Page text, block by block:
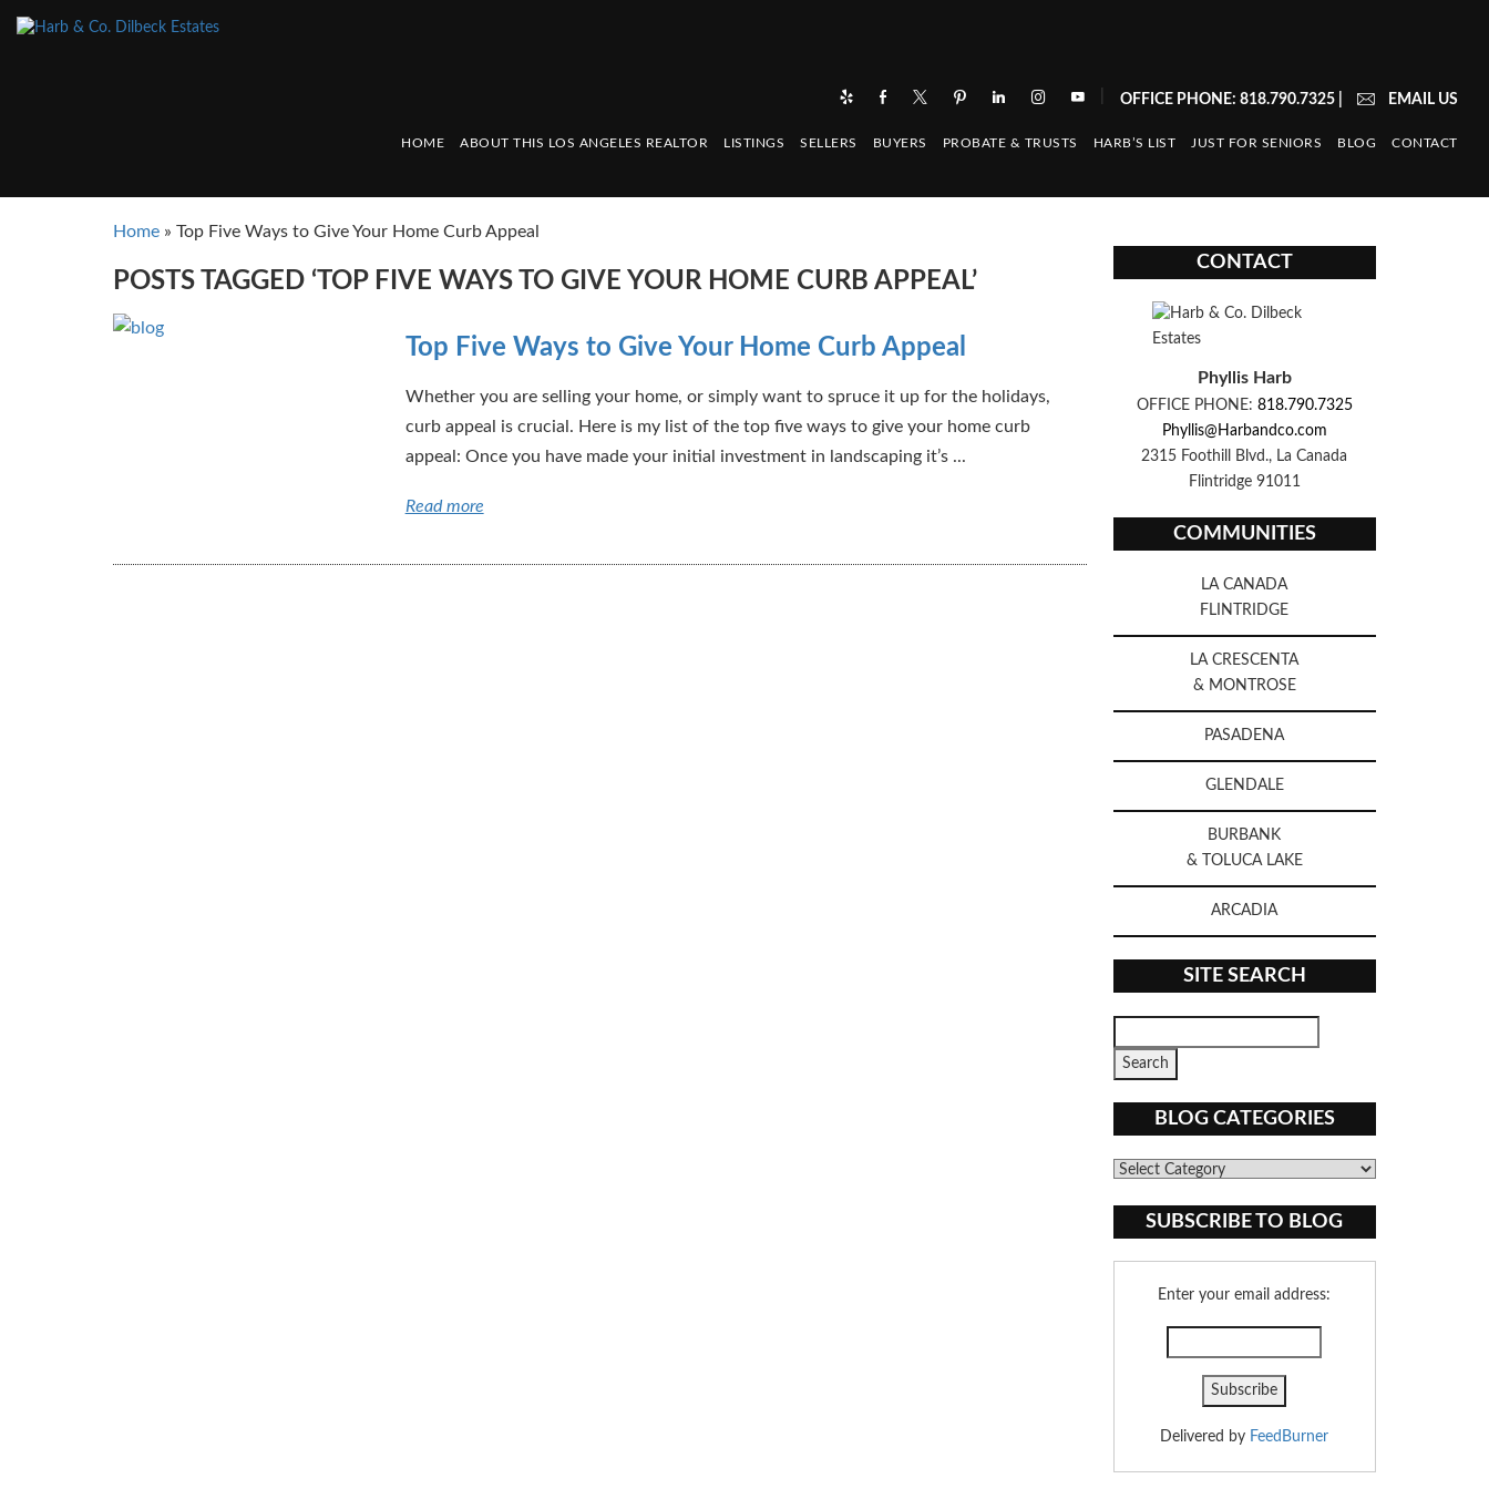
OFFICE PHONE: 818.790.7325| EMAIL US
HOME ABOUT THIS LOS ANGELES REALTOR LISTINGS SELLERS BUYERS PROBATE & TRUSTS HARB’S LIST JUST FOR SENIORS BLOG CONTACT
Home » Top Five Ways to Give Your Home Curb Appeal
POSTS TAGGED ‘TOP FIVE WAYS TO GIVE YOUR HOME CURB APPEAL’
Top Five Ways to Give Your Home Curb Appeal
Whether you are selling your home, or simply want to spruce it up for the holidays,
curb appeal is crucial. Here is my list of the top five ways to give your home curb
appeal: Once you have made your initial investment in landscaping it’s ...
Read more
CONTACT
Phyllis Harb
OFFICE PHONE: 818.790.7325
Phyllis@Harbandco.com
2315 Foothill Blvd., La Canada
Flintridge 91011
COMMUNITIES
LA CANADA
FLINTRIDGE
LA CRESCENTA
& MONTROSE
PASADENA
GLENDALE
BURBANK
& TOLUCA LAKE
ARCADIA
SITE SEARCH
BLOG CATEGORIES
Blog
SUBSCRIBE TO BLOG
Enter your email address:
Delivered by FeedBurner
---
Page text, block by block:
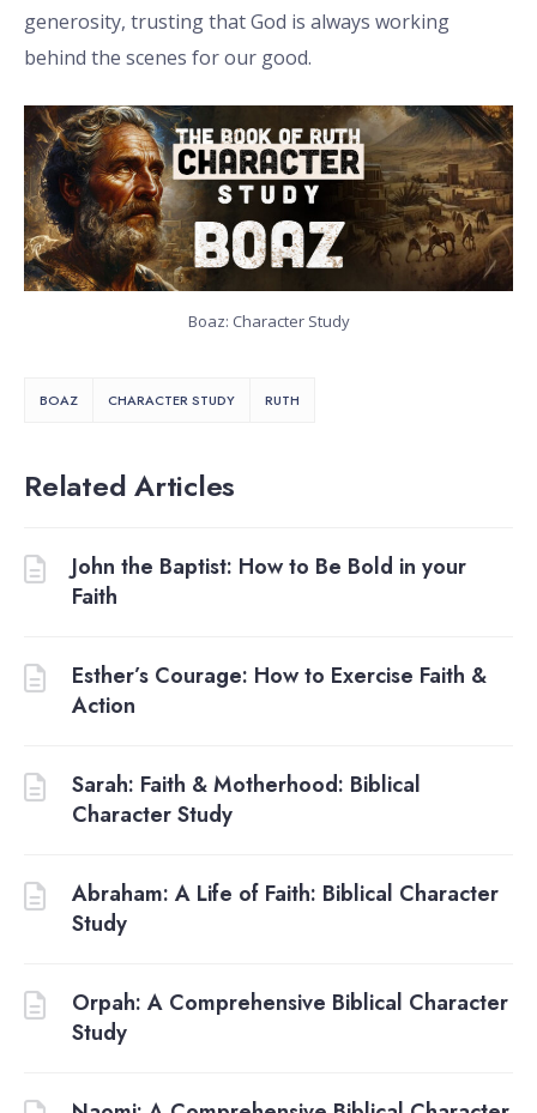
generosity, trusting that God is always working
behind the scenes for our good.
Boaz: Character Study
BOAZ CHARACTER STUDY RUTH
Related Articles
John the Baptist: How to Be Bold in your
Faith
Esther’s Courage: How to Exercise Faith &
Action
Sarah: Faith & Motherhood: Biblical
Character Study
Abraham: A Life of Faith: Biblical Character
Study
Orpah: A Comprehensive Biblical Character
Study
---
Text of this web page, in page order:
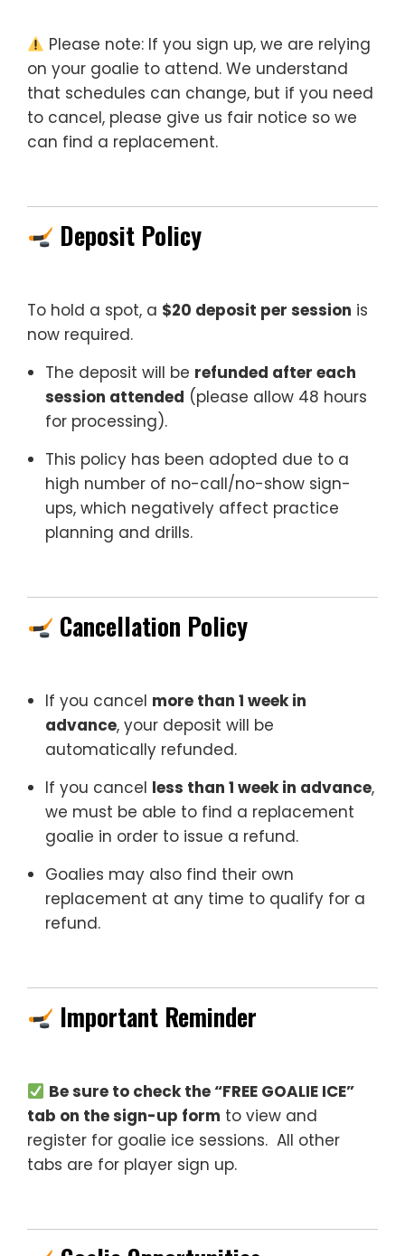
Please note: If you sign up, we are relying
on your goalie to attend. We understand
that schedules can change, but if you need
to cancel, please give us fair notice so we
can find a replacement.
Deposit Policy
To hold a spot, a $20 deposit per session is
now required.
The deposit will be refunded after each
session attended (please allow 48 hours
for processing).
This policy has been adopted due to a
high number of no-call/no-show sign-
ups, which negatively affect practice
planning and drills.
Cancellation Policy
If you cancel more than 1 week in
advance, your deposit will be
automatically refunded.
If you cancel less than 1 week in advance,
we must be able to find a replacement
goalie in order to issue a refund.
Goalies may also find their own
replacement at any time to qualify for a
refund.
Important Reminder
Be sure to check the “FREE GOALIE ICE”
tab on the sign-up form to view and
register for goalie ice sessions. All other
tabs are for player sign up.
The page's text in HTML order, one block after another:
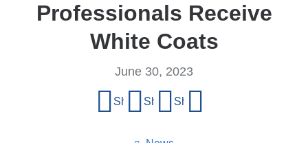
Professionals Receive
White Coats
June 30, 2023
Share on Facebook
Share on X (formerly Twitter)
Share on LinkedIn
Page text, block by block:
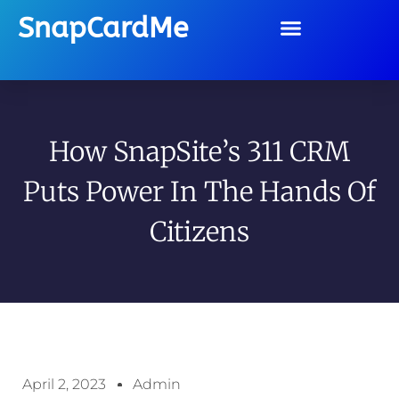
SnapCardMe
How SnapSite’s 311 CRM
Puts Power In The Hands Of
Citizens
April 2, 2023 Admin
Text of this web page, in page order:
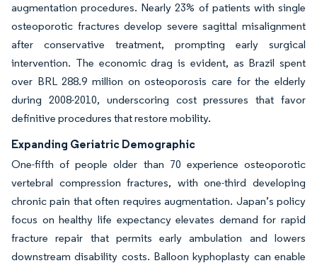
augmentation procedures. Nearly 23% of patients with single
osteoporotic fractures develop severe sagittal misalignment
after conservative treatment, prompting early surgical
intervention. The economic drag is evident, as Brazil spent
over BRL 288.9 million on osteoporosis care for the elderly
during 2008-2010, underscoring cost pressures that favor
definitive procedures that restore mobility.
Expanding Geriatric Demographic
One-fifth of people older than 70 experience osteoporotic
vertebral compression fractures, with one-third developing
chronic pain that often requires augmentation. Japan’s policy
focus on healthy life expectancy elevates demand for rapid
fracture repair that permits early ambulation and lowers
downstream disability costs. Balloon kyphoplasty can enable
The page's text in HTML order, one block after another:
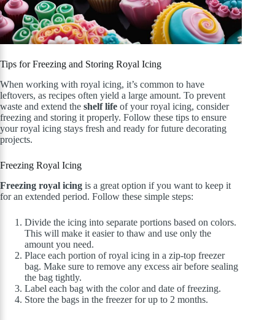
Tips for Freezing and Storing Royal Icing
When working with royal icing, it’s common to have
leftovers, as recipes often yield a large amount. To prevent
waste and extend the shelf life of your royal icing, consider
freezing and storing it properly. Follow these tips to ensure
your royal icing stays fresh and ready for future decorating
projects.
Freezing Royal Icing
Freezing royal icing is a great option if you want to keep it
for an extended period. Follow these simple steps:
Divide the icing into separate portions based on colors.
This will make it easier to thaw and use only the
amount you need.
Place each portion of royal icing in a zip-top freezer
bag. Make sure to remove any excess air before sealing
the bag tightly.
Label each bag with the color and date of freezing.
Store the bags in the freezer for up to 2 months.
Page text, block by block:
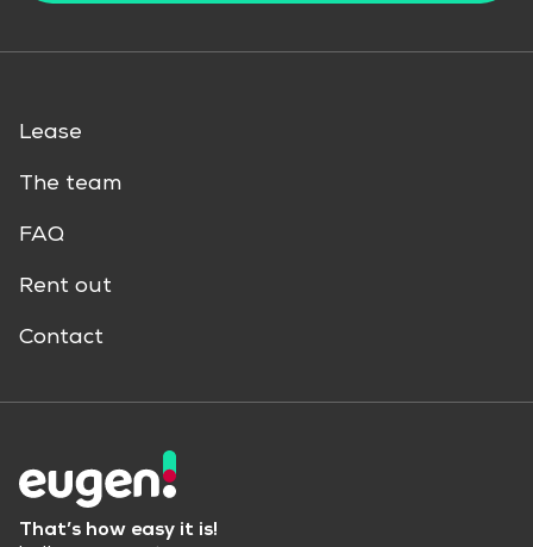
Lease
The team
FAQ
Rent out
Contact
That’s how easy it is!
---
- [Task to carry out]: Copy only what runs above from the line containing "Important Reminder" through the line containing "downstream disability costs.", exactly. Leave out the pictures.

- [Exercise solution]:
Important Reminder
Be sure to check the “FREE GOALIE ICE”
tab on the sign-up form to view and
register for goalie ice sessions. All other
tabs are for player sign up.
The page's text in HTML order, one block after another:
Professionals Receive
White Coats
June 30, 2023
Share on Facebook
Share on X (formerly Twitter)
Share on LinkedIn
Page text, block by block:
SnapCardMe
How SnapSite’s 311 CRM
Puts Power In The Hands Of
Citizens
April 2, 2023 Admin
Text of this web page, in page order:
augmentation procedures. Nearly 23% of patients with single
osteoporotic fractures develop severe sagittal misalignment
after conservative treatment, prompting early surgical
intervention. The economic drag is evident, as Brazil spent
over BRL 288.9 million on osteoporosis care for the elderly
during 2008-2010, underscoring cost pressures that favor
definitive procedures that restore mobility.
Expanding Geriatric Demographic
One-fifth of people older than 70 experience osteoporotic
vertebral compression fractures, with one-third developing
chronic pain that often requires augmentation. Japan’s policy
focus on healthy life expectancy elevates demand for rapid
fracture repair that permits early ambulation and lowers
downstream disability costs. Balloon kyphoplasty can enable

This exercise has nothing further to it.